Find the probability that the bag contains an equal number of white and black balls, given that 4 balls drawn at random without replacement consist of 2 white and 2 black balls.

Concept Used:

We apply Bayes' theorem. Let \( W \) be the number of white balls in the bag. The bag has 8 balls, so possible values for \( W \) are 0,1,2,...,8. However, since we drew 2 white and 2 black balls, \( W \) must be at least 2 and at most 6. We assume all compositions of colors are equally likely a priori.

Step-by-Step Solution:

Step 1: Define events:

• Let \( E \): Event that a sample of 4 balls has 2 white and 2 black balls.
• Let \( A \): Event that the bag contains equal white and black balls, i.e., \( W = 4 \).

We want \( P(A|E) \).

Step 2: Apply Bayes' theorem:

\[ P(A|E) = \frac{P(E|A) \cdot P(A)}{P(E)} \]

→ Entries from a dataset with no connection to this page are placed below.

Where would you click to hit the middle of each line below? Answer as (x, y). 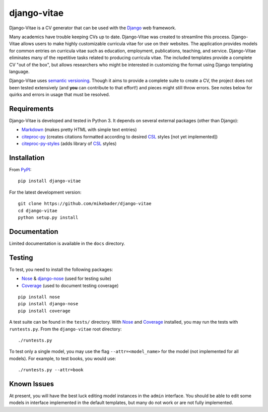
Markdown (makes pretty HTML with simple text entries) (79, 130)
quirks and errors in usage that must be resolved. (60, 95)
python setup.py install (48, 218)
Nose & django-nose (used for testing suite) (67, 278)
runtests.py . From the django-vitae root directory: (65, 329)
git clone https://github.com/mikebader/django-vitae (85, 204)
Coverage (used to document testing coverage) (70, 285)
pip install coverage (44, 311)

Assuming uniform prior over possible \( W \), \( P(A) = \frac{1}{9} \) (since \( W \) can be 0,...,8). But given we drew 2 white and 2 black, possible \( W \) values are 2,3,4,5,6. So prior over these 5 possibilities is uniform: \( P(W = w) = \frac{1}{5} \) for \( w = 2,3,4,5,6 \).

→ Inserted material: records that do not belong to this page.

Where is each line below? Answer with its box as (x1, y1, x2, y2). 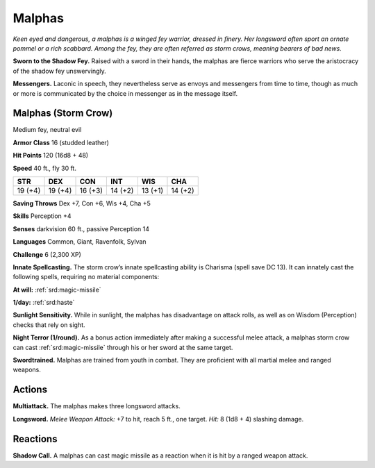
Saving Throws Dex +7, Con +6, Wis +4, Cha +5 (12, 199, 151, 208)
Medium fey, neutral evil (12, 126, 82, 134)
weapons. (12, 365, 42, 374)
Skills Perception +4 (12, 212, 72, 220)
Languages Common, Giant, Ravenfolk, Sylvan (12, 237, 147, 246)
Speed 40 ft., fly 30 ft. (12, 164, 76, 172)
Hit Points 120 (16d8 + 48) (12, 151, 89, 160)
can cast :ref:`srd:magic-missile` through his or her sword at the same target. (12, 343, 233, 351)

Step 3: Compute \( P(E|W = w) \):

Given \( W = w \), number of black balls = \( 8 - w \).

\[ P(E|W = w) = \frac{\binom{w}{2} \binom{8-w}{2}}{\binom{8}{4}} \]

Step 4: Compute \( P(E) \) using law of total probability:

\[ P(E) = \sum_{w=2}^{6} P(E|W=w) \cdot P(W=w) = \frac{1}{5} \cdot \frac{1}{\binom{8}{4}} \sum_{w=2}^{6} \binom{w}{2} \binom{8-w}{2} \]

Calculate the sum:

• \( w=2 \): \( \binom{2}{2} \binom{6}{2} = 1 \times 15 = 15 \)
• \( w=3 \): \( \binom{3}{2} \binom{5}{2} = 3 \times 10 = 30 \)
• \( w=4 \): \( \binom{4}{2} \binom{4}{2} = 6 \times 6 = 36 \)
• \( w=5 \): \( \binom{5}{2} \binom{3}{2} = 10 \times 3 = 30 \)
• \( w=6 \): \( \binom{6}{2} \binom{2}{2} = 15 \times 1 = 15 \)

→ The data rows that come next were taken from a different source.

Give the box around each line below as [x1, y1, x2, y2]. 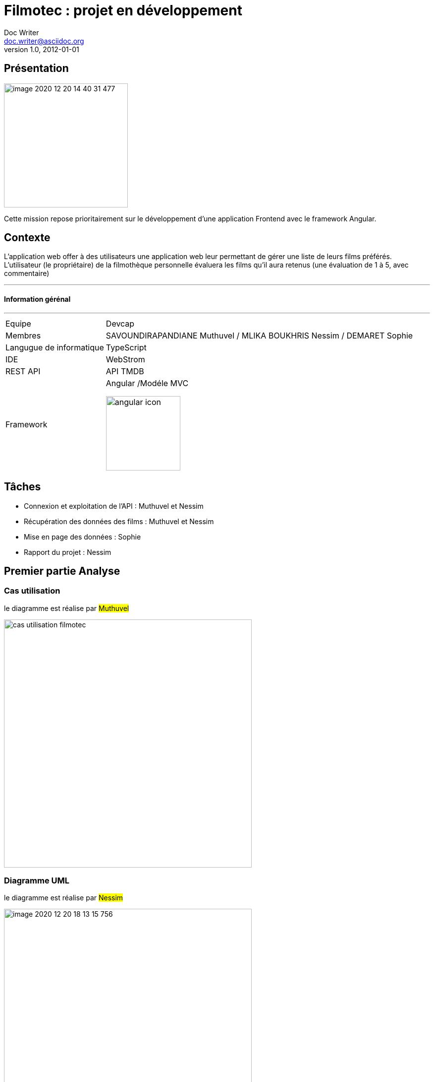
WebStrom [106, 354, 145, 364]
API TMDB [106, 366, 144, 376]
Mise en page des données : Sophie [24, 532, 141, 541]
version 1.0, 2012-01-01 [4, 45, 79, 54]
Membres [5, 330, 41, 340]
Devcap [106, 318, 135, 329]
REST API [5, 366, 41, 376]
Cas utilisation [4, 586, 60, 596]

Sum = \( 15 + 30 + 36 + 30 + 15 = 126 \).

Also, \( \binom{8}{4} = 70 \).

\[ P(E) = \frac{1}{5} \cdot \frac{126}{70} = \frac{126}{350} = \frac{63}{175} = \frac{9}{25} \]

Step 5: Compute \( P(E|A) \):

For \( W = 4 \):

\[ P(E|A) = \frac{\binom{4}{2} \binom{4}{2}}{\binom{8}{4}} = \frac{6 \times 6}{70} = \frac{36}{70} = \frac{18}{35} \]

Step 6: Apply Bayes' theorem:

\[ P(A|E) = \frac{P(E|A) \cdot P(A)}{P(E)} = \frac{\frac{18}{35} \cdot \frac{1}{5}}{\frac{9}{25}} = \frac{18}{35 \cdot 5} \cdot \frac{25}{9} = \frac{18 \cdot 25}{35 \cdot 5 \cdot 9} \]

Simplify:

\[ = \frac{450}{1575} = \frac{450 \div 225}{1575 \div 225} = \frac{2}{7} \]

Therefore, the required probability is \( \frac{2}{7} \).